No one can say for sure just how long the nine-foot-long alligator had been in the storm drain, but people in the neighborhood said they first noticed it about two months ago, peering out from between the bars of a metal grate.
Was it living in the sewer? Day after day, she was there, hissing at anyone who got too close. But the longer the American alligator (Alligator mississippiensis) stayed in the storm drain of Hilton Head Plantation, the more people in Hilton Head Plantation started to wonder: was it stuck? Someone called the property management two weeks ago to complain about the alligator in the sewer, and plantation security started monitoring the situation, hoping the beast would somehow wriggle free and work it’s way back through the sewer. That didn’t happen, and then crowds of spectators started gathering–word got out. Something had to be done.
This wasn’t the first time this has happened on Hilton Head Island. An alligator wanders into a storm drain, can’t turn around because the pipe is too narrow and the turns are too sharp, and gets stuck. Alligators don’t need to eat every day, so they can survive for a while, but no one likes being stuck in a sewer–not even alligators. And most people wouldn’t volunteer to be the guy going in after the gator.
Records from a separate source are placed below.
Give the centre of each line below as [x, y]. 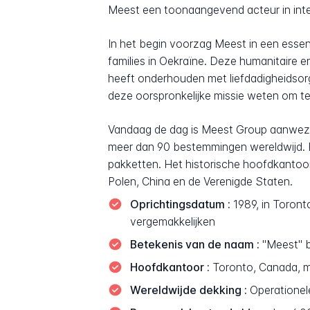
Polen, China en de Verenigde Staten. [201, 181]
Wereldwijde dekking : [188, 290]
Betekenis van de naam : [194, 244]
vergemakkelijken [172, 221]
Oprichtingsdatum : [180, 204]
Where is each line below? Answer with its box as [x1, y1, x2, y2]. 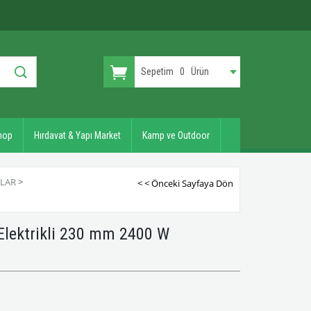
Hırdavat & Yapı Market [34, 130, 121, 141]
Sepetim [141, 66, 174, 77]
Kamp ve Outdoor [142, 130, 210, 141]
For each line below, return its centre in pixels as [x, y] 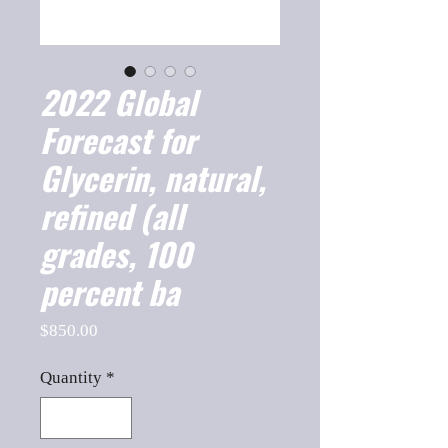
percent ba [109, 291]
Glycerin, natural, [153, 177]
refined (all [112, 215]
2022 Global [118, 101]
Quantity [71, 377]
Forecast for [118, 139]
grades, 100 [116, 253]
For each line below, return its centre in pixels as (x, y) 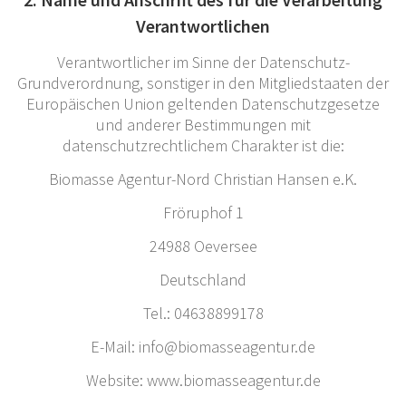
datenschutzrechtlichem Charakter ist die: (203, 145)
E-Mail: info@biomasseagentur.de (203, 346)
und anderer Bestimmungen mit (203, 124)
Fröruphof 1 (203, 212)
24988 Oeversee (203, 246)
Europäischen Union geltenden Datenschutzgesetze (203, 103)
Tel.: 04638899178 (203, 313)
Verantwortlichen (203, 25)
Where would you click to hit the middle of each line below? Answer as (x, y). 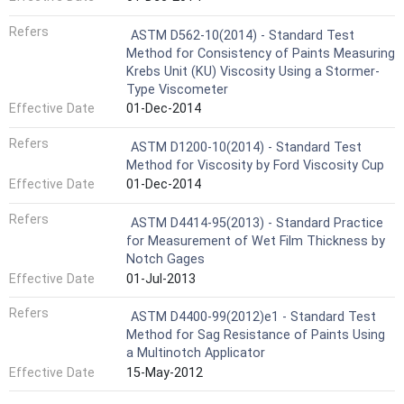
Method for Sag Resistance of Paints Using (256, 335)
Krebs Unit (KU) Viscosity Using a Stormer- (253, 71)
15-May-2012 (165, 372)
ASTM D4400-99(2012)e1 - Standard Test (253, 317)
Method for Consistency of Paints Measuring (261, 53)
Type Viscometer (177, 89)
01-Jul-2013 (161, 279)
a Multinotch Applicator (196, 353)
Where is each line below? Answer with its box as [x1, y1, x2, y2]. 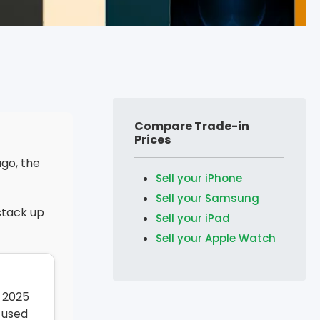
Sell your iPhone [156, 170, 242, 186]
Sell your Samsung [156, 190, 259, 206]
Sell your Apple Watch [156, 230, 276, 246]
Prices [134, 131, 171, 148]
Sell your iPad [156, 210, 230, 226]
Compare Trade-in [134, 117, 249, 134]
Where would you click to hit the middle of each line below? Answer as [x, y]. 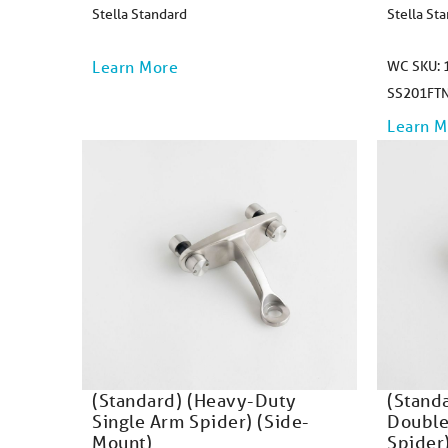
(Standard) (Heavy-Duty [194, 400]
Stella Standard [139, 14]
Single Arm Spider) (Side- [201, 421]
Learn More [135, 66]
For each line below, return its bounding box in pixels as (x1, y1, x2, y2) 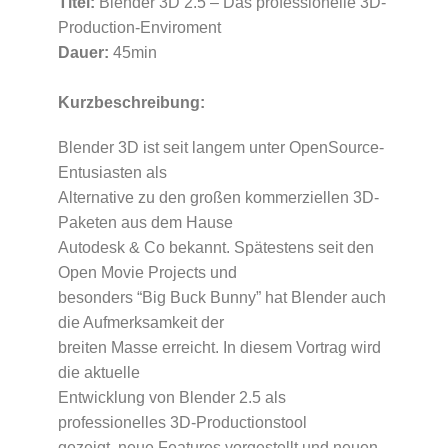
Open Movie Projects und (57, 264, 237, 282)
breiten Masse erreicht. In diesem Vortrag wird (57, 339, 381, 357)
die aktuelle (57, 364, 140, 382)
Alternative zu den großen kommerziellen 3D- (57, 189, 379, 207)
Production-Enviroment (57, 19, 221, 37)
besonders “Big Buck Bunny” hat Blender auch (57, 289, 386, 307)
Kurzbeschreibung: (57, 94, 205, 112)
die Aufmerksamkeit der (57, 314, 224, 332)
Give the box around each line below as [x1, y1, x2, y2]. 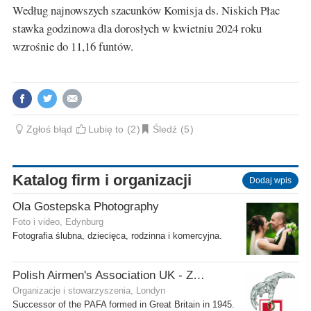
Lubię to [88, 123, 124, 135]
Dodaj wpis [249, 175, 292, 185]
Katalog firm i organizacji [12, 171, 192, 189]
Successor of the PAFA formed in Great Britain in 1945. [12, 299, 235, 310]
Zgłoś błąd [26, 123, 72, 135]
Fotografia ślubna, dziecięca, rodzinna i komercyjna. [12, 230, 222, 241]
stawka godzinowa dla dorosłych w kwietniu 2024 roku [12, 19, 262, 36]
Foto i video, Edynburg [12, 217, 103, 227]
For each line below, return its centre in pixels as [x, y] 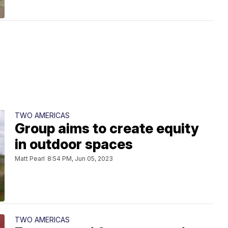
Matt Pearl [30, 159]
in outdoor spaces [74, 145]
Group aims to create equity [107, 129]
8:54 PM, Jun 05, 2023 [80, 159]
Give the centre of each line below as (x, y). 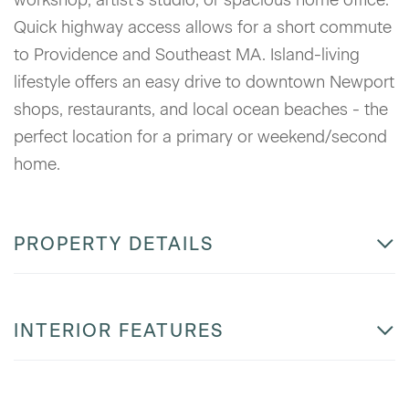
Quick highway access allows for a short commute (203, 27)
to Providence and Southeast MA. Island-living (187, 54)
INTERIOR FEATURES (119, 330)
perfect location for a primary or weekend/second (200, 136)
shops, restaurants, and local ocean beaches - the (201, 109)
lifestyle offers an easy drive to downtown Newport (204, 82)
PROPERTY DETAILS (114, 243)
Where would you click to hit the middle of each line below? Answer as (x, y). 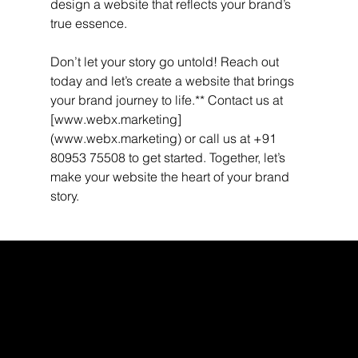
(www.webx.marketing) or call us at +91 (165, 138)
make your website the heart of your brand (171, 176)
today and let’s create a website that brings (173, 80)
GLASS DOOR (89, 322)
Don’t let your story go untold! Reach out (166, 61)
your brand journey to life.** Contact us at (168, 99)
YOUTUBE (148, 322)
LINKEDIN (198, 322)
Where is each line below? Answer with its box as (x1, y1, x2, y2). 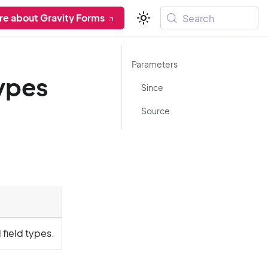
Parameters (132, 59, 178, 69)
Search (182, 11, 215, 25)
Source (141, 105, 170, 116)

Leave it to Joe Maffo from Critter Management! He was called in to assess the situation on Friday afternoon and had the alligator freed after about four hours of trial and error. At first he tried prodding the gator with two twenty-foot lengths of PVC piping taped together, trying to get her to move further out of the pipe so he could get a snare around the neck and pull her out. But the alligator only moved out of the way of the pipe. She would rather stay in the storm drain than go with any person. She could move around within the pipe, but couldn’t make the sharp ninety-degree turn to get herself out. So Joe had to get creative.
He attached plastic bottles to a heavy rope, and then he tied several treble hooks and shark hooks to the rope. The plan: the bottles would keep the line afloat as he tried to snag the hooks on the alligator’s armored back.
Joe cast the line and pulled it back empty. Again he cast the line and pulled back nothing. The third time it worked. A shark hook snagged on the alligator’s upper jaw. As soon as they had pulled the gator through the pipe far enough to snare her around the snout, they did. They pulled her out a little further, moved the snare down around her neck so she couldn’t slip off, and then one last heave and she was free, sort of.
They taped her up and loaded her into the bed of Joe’s truck and he drove her the mile and a half to the Hilton Head Plantation POA office. She was scratched up from being in the pipe for so long, and after fighting off Critter Management all afternoon she was tired. When Joe set her down on the bank to set her free, she bellied down and rested there for ten minutes before casually raising up, walking into the water, and swimming away without so much as a splash. But tired as she was, the gator was swimming in a lagoon by dinnertime.
“I’d like to see them secure the ends of these pipes with something that wouldn’t restrict water flow but would keep the alligators from getting through,” Joe said. This was the fourth alligator he’d pulled out of a storm drain in six years or so. The others were: an eleven-footer in Rose Hill last year, one in sun city a few years before, and two at the different waste treatment plants on Hilton Head. “They weren’t aggressive,” Joe said. “They were just lost.”